* _Exercise details_:
Given the records underneath, please repeat exactly the lines from the line with "Disney character roaming about or performing" through the line with "Check out the", passing over any picture.

[Records drawn from a dataset]
__________

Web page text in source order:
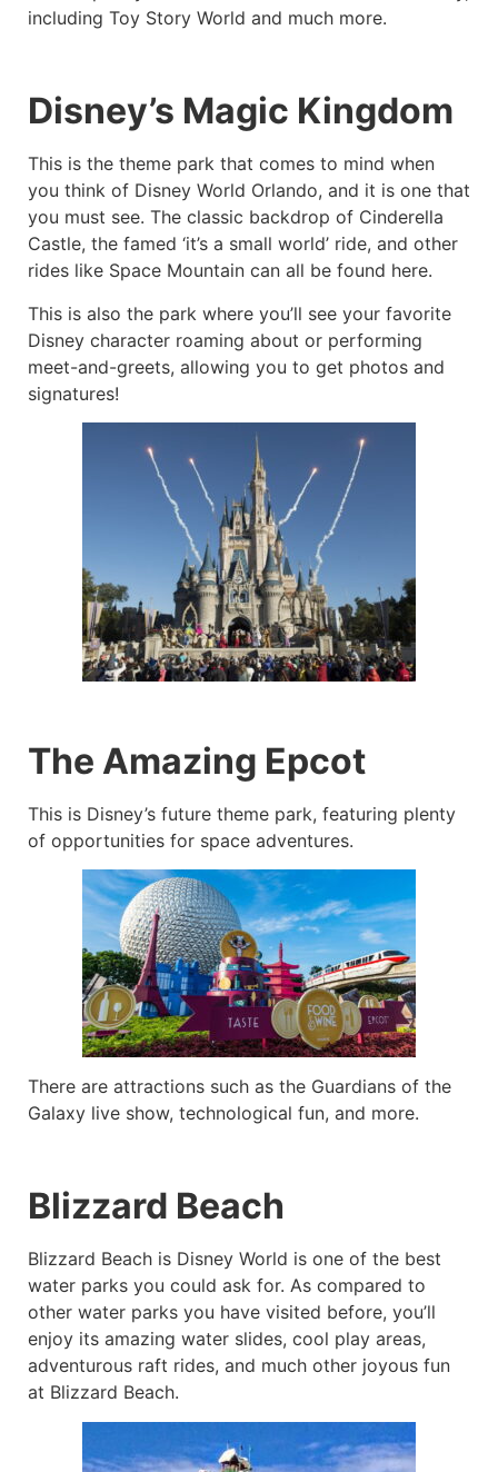
including Toy Story World and much more.
Disney’s Magic Kingdom
This is the theme park that comes to mind when
you think of Disney World Orlando, and it is one that
you must see. The classic backdrop of Cinderella
Castle, the famed ‘it’s a small world’ ride, and other
rides like Space Mountain can all be found here.
This is also the park where you’ll see your favorite
Disney character roaming about or performing
meet-and-greets, allowing you to get photos and
signatures!
The Amazing Epcot
This is Disney’s future theme park, featuring plenty
of opportunities for space adventures.
There are attractions such as the Guardians of the
Galaxy live show, technological fun, and more.
Blizzard Beach
Blizzard Beach is Disney World is one of the best
water parks you could ask for. As compared to
other water parks you have visited before, you’ll
enjoy its amazing water slides, cool play areas,
adventurous raft rides, and much other joyous fun
at Blizzard Beach.
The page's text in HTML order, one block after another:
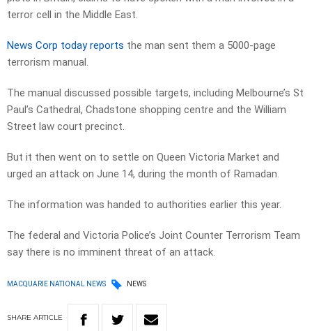
terror cell in the Middle East.
News Corp today reports the man sent them a 5000-page
terrorism manual.
The manual discussed possible targets, including Melbourne’s St
Paul’s Cathedral, Chadstone shopping centre and the William
Street law court precinct.
But it then went on to settle on Queen Victoria Market and
urged an attack on June 14, during the month of Ramadan.
The information was handed to authorities earlier this year.
The federal and Victoria Police’s Joint Counter Terrorism Team
say there is no imminent threat of an attack.
MACQUARIE NATIONAL NEWS NEWS
SHARE ARTICLE
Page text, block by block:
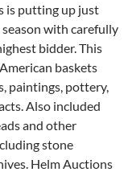
is putting up just
with carefully
bidder. This
baskets
paintings, pottery,
Also included
and other
stone
Helm Auctions
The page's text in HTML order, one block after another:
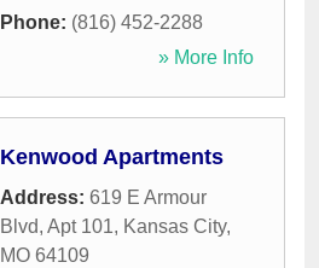
Phone: (816) 452-2288
» More Info
Kenwood Apartments
Address: 619 E Armour
Blvd, Apt 101, Kansas City,
MO 64109
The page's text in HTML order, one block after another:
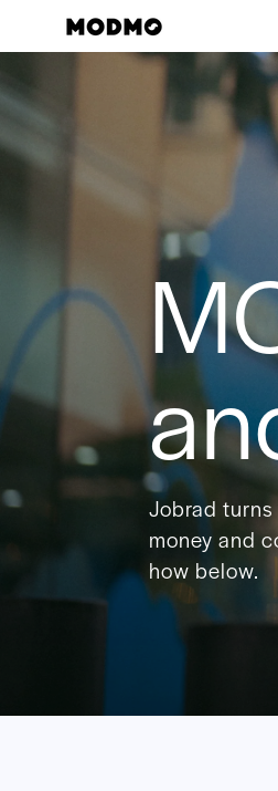
Jobrad
money and
how below.
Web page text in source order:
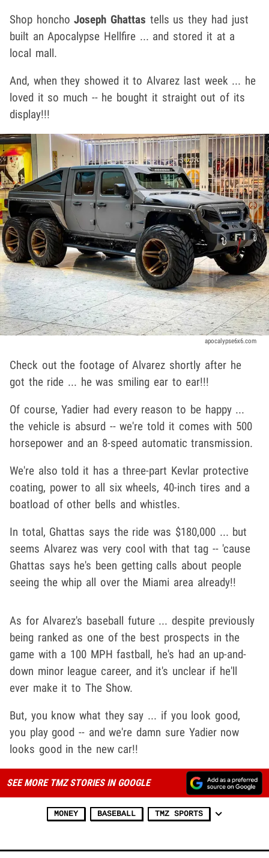
Shop honchoJoseph Ghattas tells us they had just
built an Apocalypse Hellfire ... and stored it at a
local mall.
And, when they showed it to Alvarez last week ... he
loved it so much -- he bought it straight out of its
display!!!
apocalypse6x6.com
Check out the footage of Alvarez shortly after he
got the ride ... he was smiling ear to ear!!!
Of course, Yadier had every reason to be happy ...
the vehicle is absurd -- we're told it comes with 500
horsepower and an 8-speed automatic transmission.
We're also told it has a three-part Kevlar protective
coating, power to all six wheels, 40-inch tires and a
boatload of other bells and whistles.
In total, Ghattas says the ride was $180,000 ... but
seems Alvarez was very cool with that tag -- 'cause
Ghattas says he's been getting calls about people
seeing the whip all over the Miami area already!!
As for Alvarez's baseball future ... despite previously
being ranked as one of the best prospects in the
game with a 100 MPH fastball, he's had an up-and-
down minor league career, and it's unclear if he'll
ever make it to The Show.
But, you know what they say ... if you look good,
you play good -- and we're damn sure Yadier now
looks good in the new car!!
SEE MORE TMZ STORIES IN GOOGLE
MONEY BASEBALL TMZ SPORTS
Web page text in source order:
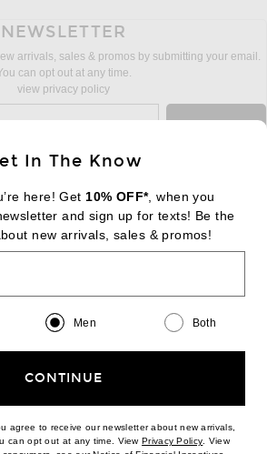
NEWSLETTER
arrivals, sales & promos by submitting your email.
can opt out at any time.
view privacy policy
address
Change Country Regions
|EN| $USD
In The Know
here! Get 10% OFF*, when you
and sign up for texts! Be the
new arrivals, sales & promos!
Men Both
CONTINUE
agree to receive our newsletter about new arrivals,
can opt out at any time. ViewPrivacy Policy(opens new
. View
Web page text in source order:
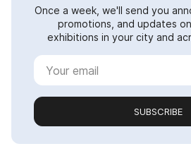
Once a week, we'll send you
promotions, and updates
exhibitions in your city and
SUBSCRIBE
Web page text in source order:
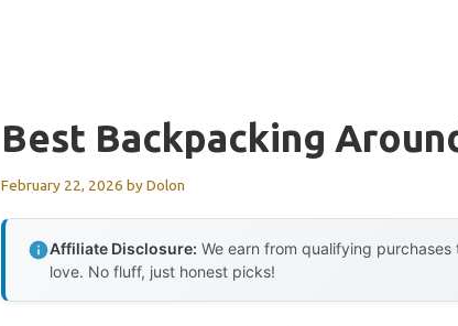
Best Backpacking
February 22, 2026 byDolon
Affiliate Disclosure: We earn from qualifying
love. No fluff, just honest picks!
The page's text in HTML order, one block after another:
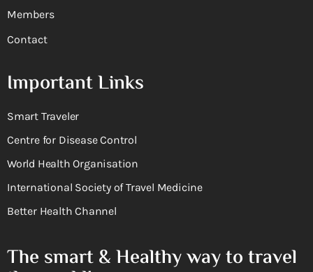
Members
Contact
Important Links
Smart Traveler
Centre for Disease Control
World Health Organisation
International Society of Travel Medicine
Better Health Channel
The smart & Healthy way to travel
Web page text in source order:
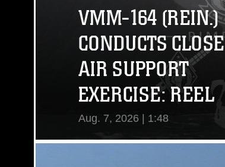
VMM-164 (REIN.)
CONDUCTS CLOSE
AIR SUPPORT
EXERCISE: REEL
Aug. 7, 2026 | 1:48
View Video
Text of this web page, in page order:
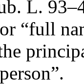
L.
“full
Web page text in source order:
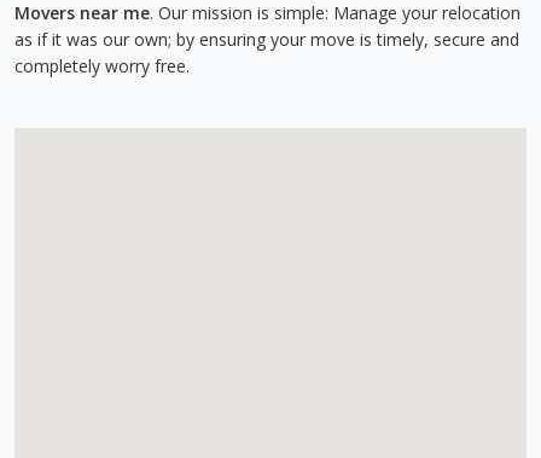
Movers near me. Our mission is simple: Manage your relocation
as if it was our own; by ensuring your move is timely, secure and
completely worry free.

__________

* _Result of this exercise_:
Disney character roaming about or performing
meet-and-greets, allowing you to get photos and
signatures!
The Amazing Epcot
This is Disney’s future theme park, featuring plenty
of opportunities for space adventures.
There are attractions such as the Guardians of the
Galaxy live show, technological fun, and more.
Blizzard Beach
Blizzard Beach is Disney World is one of the best
water parks you could ask for. As compared to
other water parks you have visited before, you’ll
enjoy its amazing water slides, cool play areas,
adventurous raft rides, and much other joyous fun
at Blizzard Beach.
The page's text in HTML order, one block after another:
terror cell in the Middle East.
News Corp today reports the man sent them a 5000-page
terrorism manual.
The manual discussed possible targets, including Melbourne’s St
Paul’s Cathedral, Chadstone shopping centre and the William
Street law court precinct.
But it then went on to settle on Queen Victoria Market and
urged an attack on June 14, during the month of Ramadan.
The information was handed to authorities earlier this year.
The federal and Victoria Police’s Joint Counter Terrorism Team
say there is no imminent threat of an attack.
MACQUARIE NATIONAL NEWS NEWS
SHARE ARTICLE
Page text, block by block:
is putting up just
with carefully
bidder. This
baskets
paintings, pottery,
Also included
and other
stone
Helm Auctions
The page's text in HTML order, one block after another:
Phone: (816) 452-2288
» More Info
Kenwood Apartments
Address: 619 E Armour
Blvd, Apt 101, Kansas City,
MO 64109
The page's text in HTML order, one block after another:
Jobrad
money and
how below.
Web page text in source order:
Shop honchoJoseph Ghattas tells us they had just
built an Apocalypse Hellfire ... and stored it at a
local mall.
And, when they showed it to Alvarez last week ... he
loved it so much -- he bought it straight out of its
display!!!
apocalypse6x6.com
Check out the footage of Alvarez shortly after he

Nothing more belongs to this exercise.